Is there any other way to do what I intent to do: having a background loop checking for command from UDP and real-time periodic task?
And here the bonus question:
Is it safe to do the data acquisition and the processing in the handler or should I use a semaphore mechanism to wake up a thread that do it?
Solution:
As suggest in an answer and in the comments, using SA_RESTART seems to fix the main issue.
Solution 2:
Using SIGEV_THREAD over SIGEV_SIGNAL works too. I've read somewhere that using SIGEV_THREAD could require more ressources than SIGEV_SIGNAL. However I have not seen significant difference regarding the timing of the task.

Timers tend to be implemented using SIGALARM.
Signal receipt, including SIGALARM, tends to cause long running system calls to return early with EINTR in errno.
SA_RESTART is one way around this, so system calls interrupted by receipt of a signal, will be automatically restarted. Another is to check for EINTR from your system calls' errno's and restart them when you receive EINTR.
With read() and write() of course, you can't just restart, you need to pick up where you left off. That's why these return the length of data transmitted.

Given that you're using Linux, I would opt for using timerfd_create instead.
That way you can just select(2), poll(2) or epoll(7) instead and handle timer events without the difficulty of signal handlers in your main loop.
As for EINTR (Interrupted System Call), those are properly handled by just restarting the specific system call that got interrupted.

Restarting the interrupted system call is the correct response to EINTR. You "Connection Refused" problem is an unrelated error - on a UDP socket, it indicates that a previous packet sent on that socket was rejected by the destination (notified through an ICMP message).

Question 5: Your use of a message and real-time periodic thread is perfectly fine. However, I would suggest you avoid using timers altogether, precisely because they use signals.
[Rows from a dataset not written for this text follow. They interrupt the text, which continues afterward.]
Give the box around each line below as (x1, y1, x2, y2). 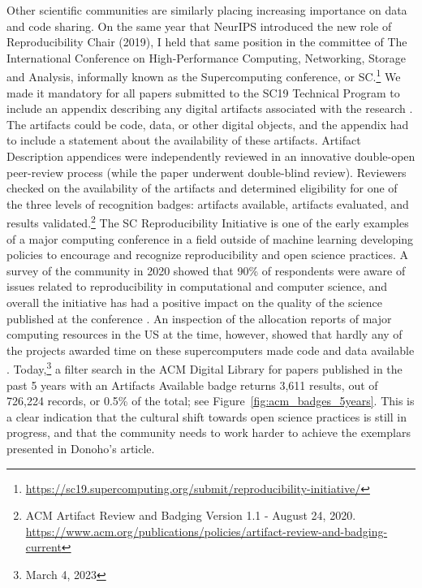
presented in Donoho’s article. (6, 440, 155, 456)
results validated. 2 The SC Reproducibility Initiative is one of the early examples (6, 212, 409, 231)
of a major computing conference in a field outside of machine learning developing (6, 230, 414, 247)
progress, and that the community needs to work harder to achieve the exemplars (6, 424, 411, 441)
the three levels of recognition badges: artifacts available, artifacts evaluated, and (6, 195, 409, 212)
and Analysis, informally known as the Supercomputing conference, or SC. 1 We (6, 66, 401, 85)
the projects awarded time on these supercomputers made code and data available (6, 341, 415, 358)
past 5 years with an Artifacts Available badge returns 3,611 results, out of (6, 376, 378, 393)
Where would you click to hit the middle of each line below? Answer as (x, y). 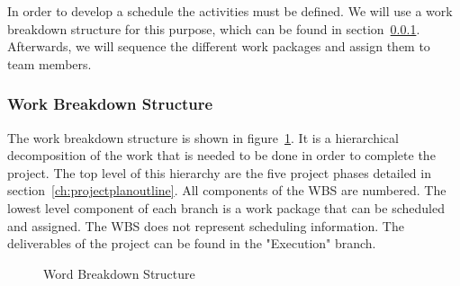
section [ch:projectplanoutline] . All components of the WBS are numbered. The (227, 190)
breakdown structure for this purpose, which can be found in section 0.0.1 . (214, 28)
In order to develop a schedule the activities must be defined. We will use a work (230, 11)
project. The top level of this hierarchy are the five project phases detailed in (219, 172)
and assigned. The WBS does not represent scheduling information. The (206, 225)
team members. (50, 63)
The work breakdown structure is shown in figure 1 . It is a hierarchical (203, 137)
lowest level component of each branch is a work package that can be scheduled (226, 207)
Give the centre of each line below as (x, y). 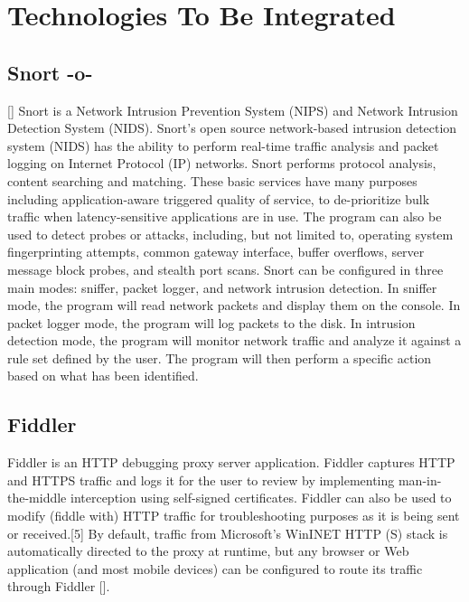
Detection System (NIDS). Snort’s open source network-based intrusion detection (232, 128)
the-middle (37, 498)
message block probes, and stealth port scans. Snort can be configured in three (225, 269)
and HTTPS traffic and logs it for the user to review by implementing (201, 480)
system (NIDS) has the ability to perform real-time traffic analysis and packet (223, 145)
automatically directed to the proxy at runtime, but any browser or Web (208, 551)
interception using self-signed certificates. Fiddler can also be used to (261, 498)
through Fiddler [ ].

I've run into this problem myself and eventually replaced the timer with a simple clock_nanosleep() that uses TIMER_ABSTIME with time updated to maintain the desired rate (i.e. add the period to the absolute time). The result was simpler code, no more problems with signals, and a more accurate timer than the signal-based timer. BTW, you should measure your timer's period in the handler to make sure it is accurate enough. My experience with timers was 8 years ago, so the problem with accuracy might be fixed. However, the other problems with signals are inherent to signals themselves and thus can't be "solved" -- only worked around.
Also, I see no problem with doing data acquisition from the handler, it should certainly reduce latency in retrieving the data.

Related

How to stop poll() from being interrupted by a specific signal

I have a C application using poll to wait for some data.
Currently I am implementing the rest of my application into this one and I use time based interrupts (SIGRTMIN). As expected poll() returns if one of my other timers call back.
How can I stop poll from doing that? I am reading a lot about ppoll(), but not sure how to use that... Can I use this to stop this function from returning when a timer event is fired?
(I do not have any problems with the poll being delayed a few ms)

If a thread / process blocking in poll() receives an unblocked signal then poll() will be interrupted. If you don't want that to happen then you can block the desired signal before calling poll(), and then unblock it after poll() returns (see sigprocmask()). Note, however, that that won't cause poll() to be delayed -- quite the opposite. If anything, it will cause receipt of the signal to be delayed. If poll() blocks long enough then it could cause multiple RT signals to queue up, so that after you unblock that signal you receive it multiple times in quick succession.
You should consider instead checking poll()'s return value (which you should always do anyway) and retrying if it is EINTR.

Create new signal or multiplex SIGALRM?

I am trying to write a benchmark that receives a signal from the kernel telling it to adjust its parameters. I'm trying to study whether a proactive or reactive approach works best.
In the proactive approach, I use setitimer to set an alarm periodically and force the benchmark to look at its performance thus far and re-tune itself.
In the reactive approach, the kernel periodically monitors the process and signals it if it is performing poorly.
Since I've been using the setitimer functionality, and since setitimer causes SIGALRM, I have asked the kernel to throw a SIGALRM in the reactive approach. This has been working fine. However, now I need to use SIGALRM to run the benchmark for a specific duration of time.
Is there a way to multiplex SIGALRM to serve both purposes - to do a timed run and terminate and to re-tune. Is there a function/syscall similar to setitimer that allows the user to set an alarm but with a custom signal?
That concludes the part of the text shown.